# Your assignment
What you return must match the data below exactly, minus any pictures.

[Recorded data]
----

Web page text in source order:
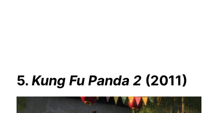
5. Kung Fu Panda 2 (2011)
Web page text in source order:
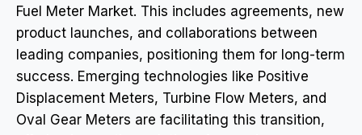
Fuel Meter Market. This includes agreements, new
product launches, and collaborations between
leading companies, positioning them for long-term
success. Emerging technologies like Positive
Displacement Meters, Turbine Flow Meters, and
Oval Gear Meters are facilitating this transition,
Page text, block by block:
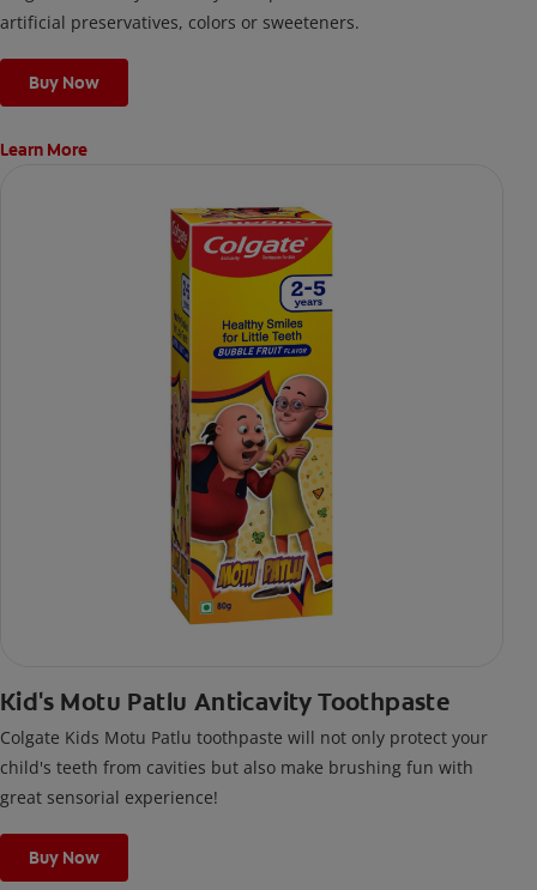
artificial preservatives, colors or sweeteners.
Buy Now
Learn More
Kid's Motu Patlu Anticavity Toothpaste
Colgate Kids Motu Patlu toothpaste will not only protect your
child's teeth from cavities but also make brushing fun with
great sensorial experience!
Buy Now
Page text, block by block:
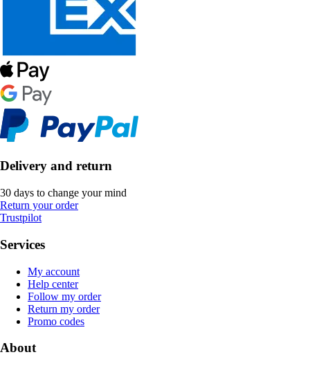
Delivery and return
30 days to change your mind
Return your order
Trustpilot
Services
My account
Help center
Follow my order
Return my order
Promo codes
About

----

# Problem solution
Web page text in source order:
5. Kung Fu Panda 2 (2011)
Web page text in source order:
Fuel Meter Market. This includes agreements, new
product launches, and collaborations between
leading companies, positioning them for long-term
success. Emerging technologies like Positive
Displacement Meters, Turbine Flow Meters, and
Oval Gear Meters are facilitating this transition,
Page text, block by block:
artificial preservatives, colors or sweeteners.
Buy Now
Learn More
Kid's Motu Patlu Anticavity Toothpaste
Colgate Kids Motu Patlu toothpaste will not only protect your
child's teeth from cavities but also make brushing fun with
great sensorial experience!
Buy Now
Page text, block by block:
Delivery and return
30 days to change your mind
Return your order
Trustpilot
Services
My account
Help center
Follow my order
Return my order
Promo codes
About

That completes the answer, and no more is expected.